3.2. Start Time and Outflow Time of City-Scale Closed Circulation

3.2.1. Start Time of City-Scale Closed Circulation

During the transient stage, air pollutants released from the town area can only be transported by the thermal convection at the local scale, and thus, it is very easy to cause local air pollution. When the city-scale closed circulation is formed, the airflow circulates at the city scale, which is conducive to the transport of air pollutants. Therefore, the formation of city-scale closed circulation represents a shift in the airflow pattern over the town area and an increase in the transport scale of air pollutants. The dimensionless start time of city-scale closed circulation for the flat city is related to the Froude number (Fr) by t_csN = 2.174/Fr [29]. The dimensionless start times for the valley town and flat city are plotted in Figure 9, and it can be seen that the dimensionless start time of the former is earlier than that of the latter. Dimensionless start time of the former decreases by 10.47% on average compared to that of the latter, and the maximum value of the decrease can reach 31.19%. Therefore, the Loess Tablelands on both sides of the town area can promote the convective rolls moving toward the urban center.

The prediction of the start time for the valley town has important practical applications, as well as providing the theoretical basis for conducting water tank experiments with relevant contents. When the city-scale closed circulation has just formed, the heating time at this moment is the start time of the city-scale closed circulation. As described in Section 2.1, there are seven core variables that influence the UHIC for the valley town. When the heating time is long enough and continuous, a case that includes the six variables shown in Table 2 can determine a start time of the city-scale closed circulation. Therefore, based on the multiple linear regression method, the start time is predicted by applying these six variables as follows:

$$t_{\mathrm{cs}}={\displaystyle \frac{1}{N}}\left(1.60D/H+0.46L/H+4.42W/H-18.88g\beta Q_{\mathrm{i}}/H^2{N}^3\right)$$

(12)

where t_cs is the start time in seconds. Four performance metrics of the predictive model (Equation (12)) are shown in

Table 3. Performance metrics of the predictive model.
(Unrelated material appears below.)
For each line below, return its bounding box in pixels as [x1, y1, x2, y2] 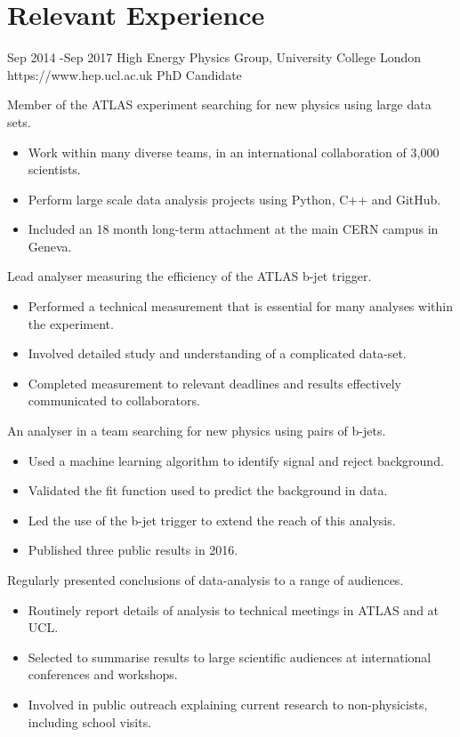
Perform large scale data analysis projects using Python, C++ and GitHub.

Predictive Model	RSS	RMSE	R2	VIF
Equation (12)	1294.44	7.19	0.85	6.67
Equation (13)	7.79	0.56	0.97	33.33

. The R² of 0.85 indicates that the fitting result is good, and the VIF of 6.67 indicates that there is a multicollinearity problem, but it is weak. According to the sensitivity analysis of different factors, as shown by the range (R_s) values in

Table 4. The sensitivity analysis.

Index	Range (Rs)						In Order of Priority
	D	Qu	∂Tp/∂z	L	H	θ
tcs	432.00	828.00	204.00	132.00	156.00	84.00	Qu > D > ∂Tp/∂z > H > L > θ
tos	4038.60	5500.40	3238.40	3678.00	6970.20	3548.60	H > Qu > D > L > θ > ∂Tp/∂z
zic	42.75	146.95	215.33	21.02	221.26	22.96	H > ∂Tp/∂z > Qu > D > θ > L
∆Tqs	0.47	1.86	2.16	0.53	2.02	0.52	∂Tp/∂z > H > Qu > L > θ > D

, the factor that influences the start time the most is the urban heat flux, followed by the urban length, potential temperature lapse rate, slope height, suburban length, and the factor that influences the start time the least is the slope angle. Figure 10 shows the trends of the start time with the urban heat flux and urban length, which reveal that the start time is negatively correlated with the urban heat flux (Figure 10a), meaning that the larger the urban heat flux, the earlier the dimensionless start time. At the same time, the start time is positively correlated with the urban length (Figure 10b), meaning that the greater the urban length, the later the dimensionless start time.

3.2.2. Outflow Time of City-Scale Closed Circulation

Due to the blocking effect of the Loess Tablelands on both sides of the town area, the mixing height of the city-scale closed circulation will continue to increase during the transient stage. When the mixing height increases to a certain height, the upper divergent outflow of the city-scale closed circulation can affect the space on the top surface of the Loess Tableland, which implies that the airflow can be exchanged between the valley space and the space on the top surface of the Loess Tableland. As illustrated by the streamtraces in Figure 11, the city-scale closed circulation connects these two spaces. Therefore, the scenario in which a city-scale closed circulation develops to the top surface of Loess Tableland represents that air pollutants or heat accumulated in the valley space by the UHIC can be transported to the space on the top surface of Loess Tableland, which is conducive to improve the air quality and mitigate the urban heat island in the valley space. The heating time at which the upper divergent outflow begins to affect the space on the top surface of Loess Tableland is referred to as the outflow time of city-scale closed circulation, which is determined based on the fact that the maximum horizontal wind speed (u_max) is just greater than 0.1 m/s at this moment, and the maximum wind speed is always greater than 0.1 m/s (the average value of wind scale 0) for the time after this moment, as shown in Figure 11.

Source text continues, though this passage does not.